If X is scipy.sparse and XGBoost accepts it, either document “dense NumPy only for v1” or thread sparse through only where analyze() already allows it; do not silently densify huge matrices without documentation.

4. Metadata (optional v1)

Record in saved report metadata, e.g. framework: xgboost, xgboost_version, booster params summary string — helpful for audits.


Files to add or change (checklist)

Path

Action

pyproject.toml

[project.optional-dependencies]xgboost = ["xgboost>=…"].

trustlens/backends/predictions.py

_predict_xgboost(...) or branch inside resolve_predictions.

trustlens/api.py

Call resolver from analyze(); optional framework / y_pred kwargs.

docs/getting_started.md

Short XGBoost example.

docs/api_reference.md

framework, shapes, manual overrides.

tests/test_predictions_resolver.py

Mocks + shape normalization without xgboost installed.

tests/test_api_xgboost.py

pytest.importorskip("xgboost") or @pytest.mark.requires_xgboost.

CHANGELOG.md

feat: entry.


Testing strategy

  • Default CI: Either skip XGBoost tests when extra not installed, or add a single optional job (Linux, one Python) pip install -e ".[dev,xgboost]" and run marked tests — pick one and document in CONTRIBUTING.md.

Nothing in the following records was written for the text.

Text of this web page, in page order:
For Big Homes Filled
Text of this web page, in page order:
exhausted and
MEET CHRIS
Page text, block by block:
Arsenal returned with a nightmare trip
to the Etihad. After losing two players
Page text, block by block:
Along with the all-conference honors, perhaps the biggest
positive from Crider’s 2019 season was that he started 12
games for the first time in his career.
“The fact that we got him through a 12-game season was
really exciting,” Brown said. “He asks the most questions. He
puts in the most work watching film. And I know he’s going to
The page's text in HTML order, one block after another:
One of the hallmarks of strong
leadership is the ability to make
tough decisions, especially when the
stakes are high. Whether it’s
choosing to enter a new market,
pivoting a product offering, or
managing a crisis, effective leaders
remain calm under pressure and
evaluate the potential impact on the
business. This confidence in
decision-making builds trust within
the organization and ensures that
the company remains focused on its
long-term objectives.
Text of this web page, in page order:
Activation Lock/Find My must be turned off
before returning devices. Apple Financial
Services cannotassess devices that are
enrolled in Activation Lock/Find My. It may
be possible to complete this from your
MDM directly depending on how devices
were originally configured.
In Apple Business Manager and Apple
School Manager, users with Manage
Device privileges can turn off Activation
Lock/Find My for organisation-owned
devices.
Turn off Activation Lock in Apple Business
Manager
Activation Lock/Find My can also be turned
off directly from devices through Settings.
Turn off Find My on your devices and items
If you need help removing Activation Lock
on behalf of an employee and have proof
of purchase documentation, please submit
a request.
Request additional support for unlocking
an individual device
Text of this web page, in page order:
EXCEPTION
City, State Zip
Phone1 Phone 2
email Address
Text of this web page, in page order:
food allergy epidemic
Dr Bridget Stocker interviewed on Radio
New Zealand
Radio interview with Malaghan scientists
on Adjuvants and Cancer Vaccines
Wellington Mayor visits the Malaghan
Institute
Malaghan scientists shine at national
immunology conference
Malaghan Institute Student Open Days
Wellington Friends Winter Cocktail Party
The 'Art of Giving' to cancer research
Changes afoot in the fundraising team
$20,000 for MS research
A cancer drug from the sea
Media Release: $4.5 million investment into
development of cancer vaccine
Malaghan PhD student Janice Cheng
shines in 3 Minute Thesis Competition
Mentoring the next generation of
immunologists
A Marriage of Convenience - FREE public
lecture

  • Markers: Register requires_xgboost in [tool.pytest.ini_options] markers.

  • Import smoke: Subprocess or sys.modules assertion: import trustlens does not load xgboost.

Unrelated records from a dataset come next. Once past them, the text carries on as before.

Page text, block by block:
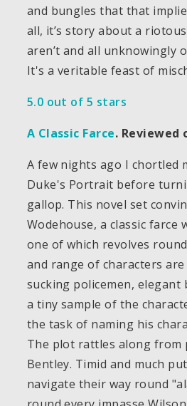
and bungles that that
all, it’s story about a
aren’t and all unknowingly
It's a veritable feast of
5.0 out of 5 stars
A Classic Farce. Reviewed
A few nights ago I chortled
Duke's Portrait before
gallop. This novel set
Wodehouse, a classic
one of which revolves
and range of characters
sucking policemen, elegant
a tiny sample of the
the task of naming his
The plot rattles along from
Bentley. Timid and much
navigate their way round
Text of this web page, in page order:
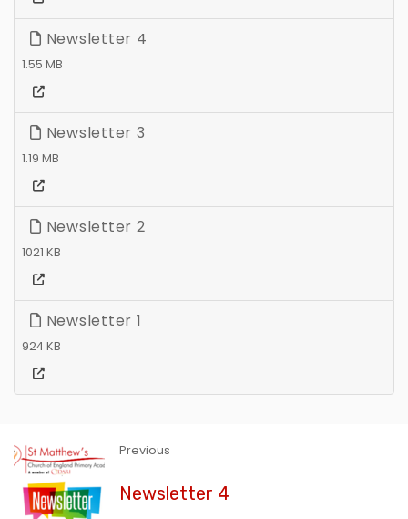
Newsletter 4
1.55 MB
Newsletter 3
1.19 MB
Newsletter 2
1021 KB
Newsletter 1
924 KB
Previous
Newsletter 4
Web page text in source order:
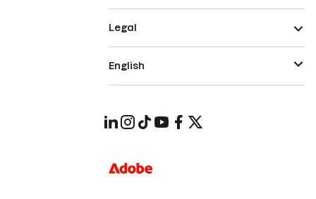
Legal
English
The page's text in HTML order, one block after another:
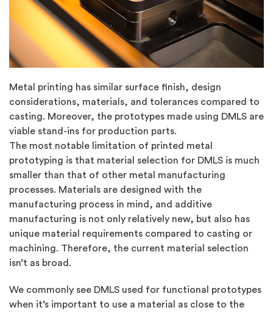
Metal printing has similar surface finish, design
considerations, materials, and tolerances compared to
casting. Moreover, the prototypes made using DMLS are
viable stand-ins for production parts.
The most notable limitation of printed metal
prototyping is that material selection for DMLS is much
smaller than that of other metal manufacturing
processes. Materials are designed with the
manufacturing process in mind, and additive
manufacturing is not only relatively new, but also has
unique material requirements compared to casting or
machining. Therefore, the current material selection
isn’t as broad.
We commonly see DMLS used for functional prototypes
when it’s important to use a material as close to the
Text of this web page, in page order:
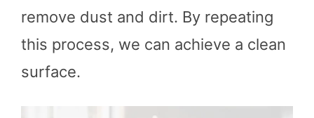
remove dust and dirt. By repeating
this process, we can achieve a clean
surface.
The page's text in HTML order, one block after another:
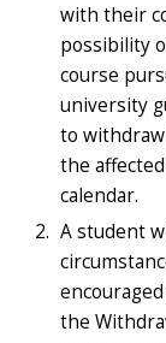
with their
possibility
course
university
to
the
calendar.
A student
the
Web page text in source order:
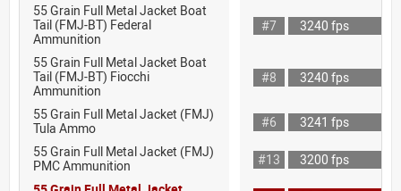
55 Grain Full Metal Jacket Boat
Tail (FMJ-BT) Federal
Ammunition
#7 3240 fps
55 Grain Full Metal Jacket Boat
Tail (FMJ-BT) Fiocchi
Ammunition
#8 3240 fps
55 Grain Full Metal Jacket (FMJ)
Tula Ammo
#6
3241 fps
55 Grain Full Metal Jacket (FMJ)
PMC Ammunition
#13
3200 fps
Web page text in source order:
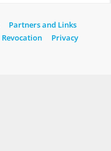
Partners and Links
Revocation
Privacy
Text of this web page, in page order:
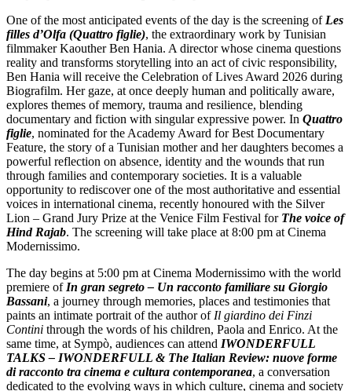
One of the most anticipated events of the day is the screening of Les
filles d’Olfa (Quattro figlie), the extraordinary work by Tunisian
filmmaker Kaouther Ben Hania. A director whose cinema questions
reality and transforms storytelling into an act of civic responsibility,
Ben Hania will receive the Celebration of Lives Award 2026 during
Biografilm. Her gaze, at once deeply human and politically aware,
explores themes of memory, trauma and resilience, blending
documentary and fiction with singular expressive power. In Quattro
figlie, nominated for the Academy Award for Best Documentary
Feature, the story of a Tunisian mother and her daughters becomes a
powerful reflection on absence, identity and the wounds that run
through families and contemporary societies. It is a valuable
opportunity to rediscover one of the most authoritative and essential
voices in international cinema, recently honoured with the Silver
Lion – Grand Jury Prize at the Venice Film Festival for The voice of
Hind Rajab. The screening will take place at 8:00 pm at Cinema
Modernissimo.
The day begins at 5:00 pm at Cinema Modernissimo with the world
premiere of In gran segreto – Un racconto familiare su Giorgio
Bassani, a journey through memories, places and testimonies that
paints an intimate portrait of the author of Il giardino dei Finzi
Contini through the words of his children, Paola and Enrico. At the
same time, at Sympò, audiences can attend IWONDERFULL
TALKS – IWONDERFULL & The Italian Review: nuove forme
di racconto tra cinema e cultura contemporanea, a conversation
dedicated to the evolving ways in which culture, cinema and society
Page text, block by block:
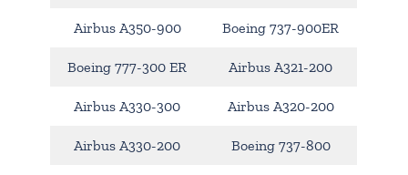
Airbus A350-900 Boeing 737-900ER
Boeing 777-300 ER Airbus A321-200
Airbus A330-300 Airbus A320-200
Airbus A330-200 Boeing 737-800

Acceptance criteria (XGBoost complete)

  • [ ] analyze(xgb_clf, X_val, y_val, verbose=False) works on a binary make_classification fixture without y_prob.

  • [ ] Three-class fixture completes without error.

  • [ ] No xgboost import at import trustlens time.

  • [ ] Ruff + mypy clean for new code.

  • [ ] Docs and changelog updated.


Suggested PR breakdown

  1. PR A — Resolver + sklearn parity Introduce resolve_predictions; wire analyze(); no XGBoost yet; tests prove identical behavior to today.

  2. PR B — XGBoost Optional extra, branch, tests, docs — isolated revert surface.


Maintainer sign-off

Gate

API / docs reviewed

Tests (default + optional)

No optional dep on core import

CHANGELOG entry


FAQ

Q: LightGBM / CatBoost? A: Often work today via predict / predict_proba. Add library-specific tests in follow-up PRs; open a dedicated plan only if a quirk requires a new branch.

Q: Order relative to Keras / TensorFlow? A: Independent once PR A exists. XGBoost is lighter and is a good first optional backend.


Document history

  • Scope: XGBoost only; Keras and TensorFlow have separate plans in this directory.